So you see that changing the guess value changes the result significantly.
Using your method you can get a myriad of different "solution" but only one of them is the correct one. Unless you add additional appropriate constraints your solve block will hardly find the correct one only.
The 5 equations you have so far are not independent!
If two of the four lengths x,y,z,t are given, the other two can be already calculated.
I just posted a different approach and again arrive at the solution I found first. So I guess we can assume that this is the correct one 😉
I approached the problem in three different ways and also tried to derive a symbolic solution from each.
Its interesting to see the different ways Mathcads symbolic is able to display the result when asked to simplify.
Mathcad 15 file attached.
Numeric solution from Pythagoras, Hero and... Valery
I have a dream - to write a problem book for school, when the problem in mathematics, physics, chemistry, etc. is solved hybridly - by attracting the student’s head and mathematical packages. Who wants to help me!
Numeric solution from Pythagoras, Hero and... Valery
So Heron is your hero ? 😄
Your approach is very similar to what Francesco came up with - he just used other formulas for the triangle areas. As your attempt shows, it looks like the four equations stemming from the cosine law are independent (so my guess that Francesco's wrong result is because of still dependent equations was wrong).

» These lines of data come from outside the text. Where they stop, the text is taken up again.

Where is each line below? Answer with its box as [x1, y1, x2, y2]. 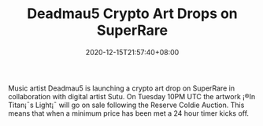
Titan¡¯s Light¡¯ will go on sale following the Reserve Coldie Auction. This [8, 100, 245, 109]
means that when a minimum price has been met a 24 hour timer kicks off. [8, 108, 250, 118]
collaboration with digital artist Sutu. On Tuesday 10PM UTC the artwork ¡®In [8, 91, 256, 101]
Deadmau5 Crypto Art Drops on [27, 5, 238, 23]
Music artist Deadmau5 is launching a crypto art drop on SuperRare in [8, 83, 235, 93]
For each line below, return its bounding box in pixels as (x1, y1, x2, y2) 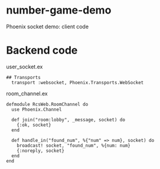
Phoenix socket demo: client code (6, 23, 89, 30)
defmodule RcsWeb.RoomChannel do (6, 101, 89, 107)
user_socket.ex (6, 63, 43, 70)
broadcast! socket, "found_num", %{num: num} (17, 143, 131, 148)
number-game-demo (6, 4, 112, 17)
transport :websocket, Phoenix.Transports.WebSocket (11, 79, 144, 85)
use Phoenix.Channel (11, 107, 62, 112)
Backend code (6, 44, 78, 57)
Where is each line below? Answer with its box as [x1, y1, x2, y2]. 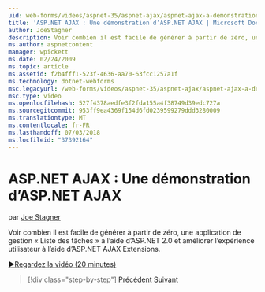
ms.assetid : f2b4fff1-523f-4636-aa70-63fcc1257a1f [8, 70, 178, 78]
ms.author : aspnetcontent [8, 41, 93, 49]
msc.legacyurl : [8, 84, 58, 93]
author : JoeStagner [8, 26, 73, 34]
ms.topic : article [8, 63, 69, 71]
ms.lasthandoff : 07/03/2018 [8, 128, 101, 136]
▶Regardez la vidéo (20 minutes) [8, 260, 117, 269]
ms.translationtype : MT [8, 114, 87, 122]

I had another look at his last approach and I think he got a wrong result with his last try where he added the comparison of the areas because he used sin(delta) with a wrong, fixed value for delta in the solve block.
Probably he will get the correct result when he replaces sin(delta) by sin(2pi-alpha-beta-gamma0) or by sin(phi-gamma0) as it seems that he had defined phi:=2pi-alpha-beta somewhere outside of the picture he posted.
Can you provide a symbolic solution using your approach or at least an exact numeric one (with roots, etc.)?
In real Mathcad we can evaluate a solve block also symbolical and for reasons beyond me your solve block returns non real values if I try.
The symbolics switches into float-mode and returns those useless non-real numbers. If I add the constraint AP>0 nothing changes, if I add AP>1 the solve block fails 😞
Any ideas whats going on and how to get a symbolic result with your approach, too?
BTW, if I put your five equations in a vector and use the symbolic "solve" command, then no solution is found.
OK, here is the approach which came into my mind at first.
Its basically the way a school pupil would be assumed to approach the problem. BP can be expressed in two ways using the triangles ABP and BCP using an auxiliary angle like beta in my pic. From the resulting two equations I eliminated BP and using the basic angle sum and difference identities I arrived at an expression for beta. Mathcads symbolics wasn't of much help here and it was quicker done by hand 😉
Using beta we can calculate AP and then the position/coordinates of P (using a' and b') and finally the distance x=PD.
The approach is straightforward, we get a nice (but not fully simplified) exact result and the approach can also be done fully symbolically (see one of my previous posts with all the symbolic expressions -> x1)
And now my second approach.
It follows the way one would draw a sketch of the situation using peripheral angle arcs. Not sure whats it really called in English - maybe a native speaker could help.
Its quite easy to determine the center and radii of the two circles and using the symbolic solve, the points of intersection are found. Of course one of those points is B, so we filter for y>0 (and surprisingly Mathcads symbolics really takes this condition into consideration) to find P and finally calculate x=DP.
Again we can also get an exact result (not fully simplified and equivalent to, but more complex as the expression we got with method 1).
Finally my last approach and the worksheet.
After thinking about method 2 where we intersect two circles and already know one of the points of intersection, it was clear, that all that must be done is to mirror this known point B at the connection line of the two circle centers.
This sure could be done in quite some different ways and I settled at using a transformation(mirroring) matrix.
This approach delivers the most simple exact representation of the result as could already be seen in the sheet with the symbolic functions I posted a while ago. -> x3
x3b was an attempt to manually simplify the expression further, but while the symbolic expression looks a bit smaller, the exact result with the values provided could not be simplified by Mathcad in a satisfactory way.
Here is the picture of method 3 along with a plot showing the circles and also the mirroring of point B to get P.
MC15 worksheet attached.
I've seen more math problems like this...
angles DAB and CDA are 90deg, so we know that AB and CD run in parallel, but the length of CD is not given, and neither is the length of CB. There's no telling if CB runs in parallel of AD.
I doubt if the problem can be solved with just knowing the sum of angles psi and theta. If not, I'm afraid the problem cannot be solved.